В целом, однако, мои беседы с названными лицами показали отсутствие в правящих кругах Японии заинтересованности в скорейшем прекращении территориального спора с Советским Союзом. Судя по всему, наличие такого спора вполне устраивало правящие круги Японии, ибо давало им повод для раздувания среди населения националистических и антисоветских настроений, а такие настроения способствовали упрочению власти консерваторов. К тому же беспредельное продолжение такого спора благоприятно сказывалось на японо-американских отношениях, ибо пока этот спор продолжался, Японии приходилось постоянно заботиться о дружбе с американцами, а последние могли быть уверены в том, что Япония не будет ослаблять своего военного сотрудничества с США. Вялую реакцию, как я почувствовал, проявляли японские консерваторы и при обсуждении перспектив укрепления добрососедских связей между Японией и Советским Союзом.

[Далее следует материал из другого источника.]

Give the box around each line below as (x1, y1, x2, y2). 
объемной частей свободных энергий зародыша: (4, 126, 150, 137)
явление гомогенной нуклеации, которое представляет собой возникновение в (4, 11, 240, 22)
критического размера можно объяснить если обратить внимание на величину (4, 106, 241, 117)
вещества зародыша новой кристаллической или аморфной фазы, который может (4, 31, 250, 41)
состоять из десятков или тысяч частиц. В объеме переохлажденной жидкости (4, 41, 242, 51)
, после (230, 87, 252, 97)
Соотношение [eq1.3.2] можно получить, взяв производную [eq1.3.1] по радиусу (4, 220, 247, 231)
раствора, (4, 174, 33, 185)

Состоялись у меня в те дни и беседы с некоторыми представителями парламентской оппозиции. Посредниками в этих встречах стали работники советского посольства, в частности советник В. Федяинов. Встретился я, в частности, с лидером социалистической партии Исибаси Масаси, довольно подробно изложившим свою интерпретацию идеи "невооруженного нейтралитета". Эта идея в то время активно выдвигалась японскими социалистами в качестве альтернативы внешнеполитическому курсу правящих кругов Японии и США, в основу которого было положено военное сотрудничество двух держав. Беседа с Исибаси подтвердила мое прежнее впечатление о нем как о хорошем, рассудительном теоретике с задатками ученого, но в то же время и как о "кабинетном" политическом лидере, не способном на пламенные речи, рискованные повороты в своих действиях и бескомпромиссную борьбу с политическими противниками. Такие лидеры без "харизмы" не могут рассчитывать на бурный рост популярности своих партий в тех кризисных ситуациях, когда им надлежит поднимать народные массы на борьбу за власть.

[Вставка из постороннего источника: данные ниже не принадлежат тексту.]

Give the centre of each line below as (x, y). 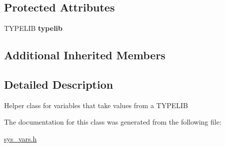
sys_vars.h (20, 138)
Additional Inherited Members (85, 55)
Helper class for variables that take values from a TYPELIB (96, 105)
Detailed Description (59, 84)
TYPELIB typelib (33, 28)
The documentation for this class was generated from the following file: (113, 122)

Местом моего проживания в Токио стал хорошо знакомый мне Дом международной культуры (Кокусай Бунка Кайкан), у администрации которого были, как выяснилось, давние контакты с университетом Кэйо. Для мня гостиница этого дома была очень удобна: неподалеку от нее находились и университет Кэйо, и парламентская библиотека (две остановки на метро), и посольство СССР. В те дни я не раз заглядывал в посольство и там познакомился с тогдашним советским послом Владимиром Яковлевичем Павловым, сменившим незадолго до того Полянского Д.С., получившего назначение на пост посла СССР в Норвегии.

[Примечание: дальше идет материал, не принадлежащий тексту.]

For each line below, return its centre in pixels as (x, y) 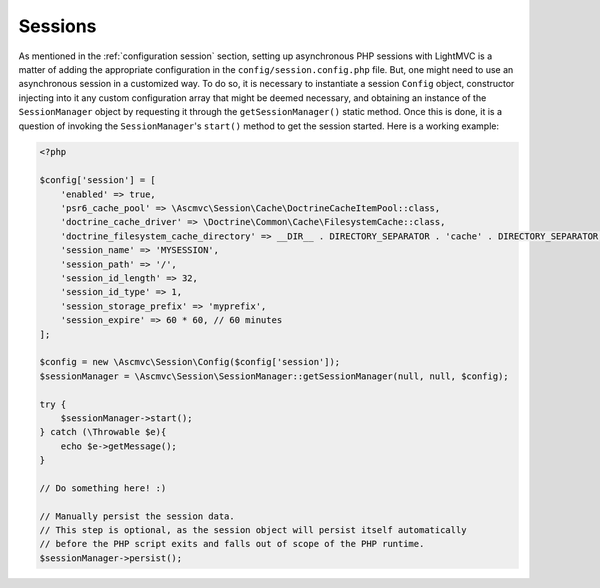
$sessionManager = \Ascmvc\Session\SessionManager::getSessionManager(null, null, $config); (274, 376)
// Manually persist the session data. (137, 516)
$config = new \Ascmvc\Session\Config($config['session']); (190, 362)
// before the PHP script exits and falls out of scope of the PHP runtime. (232, 544)
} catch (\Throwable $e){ (103, 432)
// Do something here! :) (103, 488)
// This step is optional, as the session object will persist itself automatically (253, 530)

Приезд В. Я. Павлова в Японию был ознаменован маленьким, но очень обидным не только для него, но и для престижа нашей страны конфликтом. Суть его состояла в том, что когда Павлов сошел с нашего самолета в токийском аэропорту Нарита с женой и собакой, то путь ему преградили таможенные власти и, невзирая на то, что он посол великой державы, отобрали у него собаку и заявили, что он получит ее только после длительного пребывания пса в карантине. Все хлопоты наших консульских работников и дипломатов, направленные на безотлагательное возвращение собаки высокопоставленному советскому гостю, не увенчались успехом, и Павлову пришлось смириться, чтобы не придавать конфликту дальнейшую огласку. Это был, конечно, щелчок по носу официальному представителю правительства нашей страны. Я думаю, с американским послом такие фортели не прошли бы. Примечательно другое: сам Павлов, получивший в Москве инструкции добиваться добрососедства с Японией не обращая внимания на капризы японской стороны, постарался сделать вид, что ничего не случилось и изъятие у него пса для пребывания в карантине его нисколько не обидело.